Data extracted from a collection
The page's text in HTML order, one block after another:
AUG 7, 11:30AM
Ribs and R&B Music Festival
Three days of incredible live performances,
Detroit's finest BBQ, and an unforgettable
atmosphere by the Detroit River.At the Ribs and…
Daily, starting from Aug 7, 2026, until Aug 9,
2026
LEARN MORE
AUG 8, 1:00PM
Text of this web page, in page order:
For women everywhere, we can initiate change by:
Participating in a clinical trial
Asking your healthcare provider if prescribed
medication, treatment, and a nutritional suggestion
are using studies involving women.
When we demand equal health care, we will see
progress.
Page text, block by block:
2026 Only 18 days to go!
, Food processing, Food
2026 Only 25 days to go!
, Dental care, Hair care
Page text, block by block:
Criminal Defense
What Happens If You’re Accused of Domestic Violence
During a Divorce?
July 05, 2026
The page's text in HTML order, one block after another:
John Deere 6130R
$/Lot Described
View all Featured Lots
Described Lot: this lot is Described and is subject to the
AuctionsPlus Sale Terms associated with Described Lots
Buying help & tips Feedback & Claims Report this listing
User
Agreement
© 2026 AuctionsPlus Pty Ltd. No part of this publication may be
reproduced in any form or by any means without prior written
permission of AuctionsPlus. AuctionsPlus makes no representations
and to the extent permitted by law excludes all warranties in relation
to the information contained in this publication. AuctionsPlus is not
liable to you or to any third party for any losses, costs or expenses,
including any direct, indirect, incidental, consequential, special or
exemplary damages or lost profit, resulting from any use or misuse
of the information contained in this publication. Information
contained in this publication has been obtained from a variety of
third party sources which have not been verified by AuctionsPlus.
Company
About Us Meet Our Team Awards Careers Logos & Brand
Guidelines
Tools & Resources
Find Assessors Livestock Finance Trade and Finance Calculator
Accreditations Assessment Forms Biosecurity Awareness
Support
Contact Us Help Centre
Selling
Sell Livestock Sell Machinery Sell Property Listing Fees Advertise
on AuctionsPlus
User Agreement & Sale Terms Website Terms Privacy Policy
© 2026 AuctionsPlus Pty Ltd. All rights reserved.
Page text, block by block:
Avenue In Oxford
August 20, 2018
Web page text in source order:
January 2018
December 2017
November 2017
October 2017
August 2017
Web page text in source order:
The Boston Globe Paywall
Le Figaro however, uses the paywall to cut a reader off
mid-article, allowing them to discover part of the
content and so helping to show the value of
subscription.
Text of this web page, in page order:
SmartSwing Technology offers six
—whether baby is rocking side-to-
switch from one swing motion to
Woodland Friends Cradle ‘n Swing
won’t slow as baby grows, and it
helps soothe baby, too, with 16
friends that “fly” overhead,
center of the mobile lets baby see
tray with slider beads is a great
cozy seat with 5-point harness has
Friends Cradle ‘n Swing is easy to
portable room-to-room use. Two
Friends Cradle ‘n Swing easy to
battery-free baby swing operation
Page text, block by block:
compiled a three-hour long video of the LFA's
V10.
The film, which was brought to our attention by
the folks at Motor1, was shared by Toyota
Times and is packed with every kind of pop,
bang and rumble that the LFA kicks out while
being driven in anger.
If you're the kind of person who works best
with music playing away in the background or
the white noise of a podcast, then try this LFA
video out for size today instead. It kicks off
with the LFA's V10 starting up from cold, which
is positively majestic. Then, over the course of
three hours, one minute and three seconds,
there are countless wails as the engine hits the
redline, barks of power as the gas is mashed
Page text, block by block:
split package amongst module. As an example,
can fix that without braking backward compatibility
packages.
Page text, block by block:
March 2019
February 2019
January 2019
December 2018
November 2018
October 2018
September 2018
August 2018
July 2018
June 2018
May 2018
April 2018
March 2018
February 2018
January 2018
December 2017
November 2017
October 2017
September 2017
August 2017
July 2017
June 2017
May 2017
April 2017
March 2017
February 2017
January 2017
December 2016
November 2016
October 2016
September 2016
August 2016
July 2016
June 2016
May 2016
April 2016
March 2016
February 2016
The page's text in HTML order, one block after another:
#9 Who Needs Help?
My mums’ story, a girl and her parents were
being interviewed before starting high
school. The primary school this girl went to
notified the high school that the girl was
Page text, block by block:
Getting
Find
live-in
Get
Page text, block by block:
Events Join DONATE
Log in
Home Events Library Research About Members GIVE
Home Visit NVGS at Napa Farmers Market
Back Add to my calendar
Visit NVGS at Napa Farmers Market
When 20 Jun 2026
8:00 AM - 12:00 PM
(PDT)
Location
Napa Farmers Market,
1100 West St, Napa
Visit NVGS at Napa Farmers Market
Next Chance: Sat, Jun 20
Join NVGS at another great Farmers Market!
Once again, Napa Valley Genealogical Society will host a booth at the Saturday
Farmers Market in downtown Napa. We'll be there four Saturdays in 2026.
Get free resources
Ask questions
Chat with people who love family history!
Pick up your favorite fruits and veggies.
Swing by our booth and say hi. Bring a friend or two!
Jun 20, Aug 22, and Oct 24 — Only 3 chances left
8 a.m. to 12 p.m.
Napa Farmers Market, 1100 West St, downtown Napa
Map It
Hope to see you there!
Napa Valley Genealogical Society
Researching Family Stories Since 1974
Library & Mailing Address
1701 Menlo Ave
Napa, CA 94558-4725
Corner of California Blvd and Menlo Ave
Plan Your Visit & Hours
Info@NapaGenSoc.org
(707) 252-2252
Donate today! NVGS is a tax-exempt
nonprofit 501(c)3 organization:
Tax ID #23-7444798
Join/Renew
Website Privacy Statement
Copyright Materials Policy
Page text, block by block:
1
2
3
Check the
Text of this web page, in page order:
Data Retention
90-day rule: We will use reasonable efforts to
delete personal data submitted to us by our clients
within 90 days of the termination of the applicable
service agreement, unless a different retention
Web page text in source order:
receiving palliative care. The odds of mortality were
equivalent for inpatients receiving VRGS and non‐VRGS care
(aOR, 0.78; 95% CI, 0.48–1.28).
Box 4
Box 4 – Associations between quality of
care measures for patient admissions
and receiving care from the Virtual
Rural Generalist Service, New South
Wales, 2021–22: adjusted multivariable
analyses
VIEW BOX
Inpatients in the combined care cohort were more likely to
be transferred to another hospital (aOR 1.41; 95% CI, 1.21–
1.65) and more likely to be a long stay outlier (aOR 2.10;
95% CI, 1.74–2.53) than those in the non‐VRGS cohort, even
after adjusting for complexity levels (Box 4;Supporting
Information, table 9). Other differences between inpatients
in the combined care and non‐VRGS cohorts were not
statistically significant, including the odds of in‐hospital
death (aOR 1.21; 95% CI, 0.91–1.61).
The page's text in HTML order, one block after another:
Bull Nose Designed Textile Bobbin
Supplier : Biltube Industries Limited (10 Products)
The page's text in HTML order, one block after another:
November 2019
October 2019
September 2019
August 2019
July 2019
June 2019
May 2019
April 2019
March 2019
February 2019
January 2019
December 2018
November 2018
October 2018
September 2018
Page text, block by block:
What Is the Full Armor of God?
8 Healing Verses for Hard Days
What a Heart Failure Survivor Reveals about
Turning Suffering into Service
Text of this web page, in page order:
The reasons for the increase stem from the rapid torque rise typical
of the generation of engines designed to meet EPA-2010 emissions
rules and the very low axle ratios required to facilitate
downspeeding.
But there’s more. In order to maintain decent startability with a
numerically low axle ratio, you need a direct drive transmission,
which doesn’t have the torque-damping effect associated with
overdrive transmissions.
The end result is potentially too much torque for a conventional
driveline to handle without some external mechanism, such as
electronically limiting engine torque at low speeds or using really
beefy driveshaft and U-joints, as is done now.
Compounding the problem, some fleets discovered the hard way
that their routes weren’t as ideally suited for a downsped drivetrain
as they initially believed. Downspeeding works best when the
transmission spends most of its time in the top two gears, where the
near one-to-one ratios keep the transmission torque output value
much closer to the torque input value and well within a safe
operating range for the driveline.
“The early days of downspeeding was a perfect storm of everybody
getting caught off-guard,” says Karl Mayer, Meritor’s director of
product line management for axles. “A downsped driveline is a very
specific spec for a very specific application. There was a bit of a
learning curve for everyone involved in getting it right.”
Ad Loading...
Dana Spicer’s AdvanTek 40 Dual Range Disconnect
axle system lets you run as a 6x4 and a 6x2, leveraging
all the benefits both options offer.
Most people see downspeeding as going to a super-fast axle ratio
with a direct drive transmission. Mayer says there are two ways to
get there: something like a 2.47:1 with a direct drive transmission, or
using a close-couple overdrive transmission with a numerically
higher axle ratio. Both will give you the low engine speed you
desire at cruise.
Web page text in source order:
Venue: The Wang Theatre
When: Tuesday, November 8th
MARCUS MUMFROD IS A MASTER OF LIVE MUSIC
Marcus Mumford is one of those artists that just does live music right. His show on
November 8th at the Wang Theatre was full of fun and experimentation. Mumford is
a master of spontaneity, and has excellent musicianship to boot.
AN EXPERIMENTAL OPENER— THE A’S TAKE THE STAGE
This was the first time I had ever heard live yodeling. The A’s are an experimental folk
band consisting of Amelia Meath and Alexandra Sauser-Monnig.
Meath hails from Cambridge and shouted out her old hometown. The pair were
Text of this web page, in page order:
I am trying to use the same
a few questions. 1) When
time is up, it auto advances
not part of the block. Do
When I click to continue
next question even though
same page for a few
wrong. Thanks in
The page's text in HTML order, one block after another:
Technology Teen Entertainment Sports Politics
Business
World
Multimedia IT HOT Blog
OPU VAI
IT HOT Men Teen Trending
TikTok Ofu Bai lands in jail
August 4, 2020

▶ [What is being asked]
In the entries above, find each line containing the string "downtown" and copy it.

▶ [Solution]
Farmers Market in downtown Napa. We'll be there four Saturdays in 2026.
Napa Farmers Market, 1100 West St, downtown Napa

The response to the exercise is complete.